It may be cool and relaxing on a hot summer day, but even a pool that looks clean can be swimming with microscopic parasites.

Consumer Reports dives into a common cause of swimming-related illnesses and what you can do to avoid it.

When it comes to pools, you never know what kind of germs and parasites may be lurking below the surface.

"E. coli, Giardia, Campylobacter, Norovirus. There's a lot," said Catherine Roberts, Consumer Reports Health Editor.

The most common culprit when it comes to swimming-related illnesses is Cryptosporidium, or Crypto for short. It's spread through fecal matter. Even a small amount can contain millions of germs.

"If a child has an accident in the pool or there's any type of elimination in the pool, we know that we have to treat it right away," said Vincent Groppa of Gunite Pools, who has been in the pool business for 35 years.
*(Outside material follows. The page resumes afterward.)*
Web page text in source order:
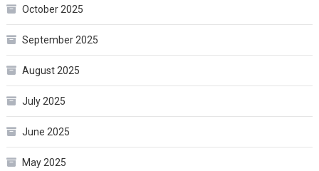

Regular levels of chlorine won't kill Crypto, which can survive in a well-maintained pool for up to ten days. It's also easy to catch. The CDC said swallowing even a mouthful of water infected with Crypto can lead to weeks of diarrhea, nausea and vomiting.

"They should not be swallowing the water and they shouldn't be going to the bathroom in the pool," Roberts said.

To protect yourself and your family, make sure anyone who swims in your pool follows some simple guidelines.

"Anyone who is experiencing diarrhea or has been sick should not swim. Have people take a shower or at least rinse off before they swim," Roberts said.

Also have kids take frequent bathroom breaks to reduce the risk of accidents. That goes for babies as well.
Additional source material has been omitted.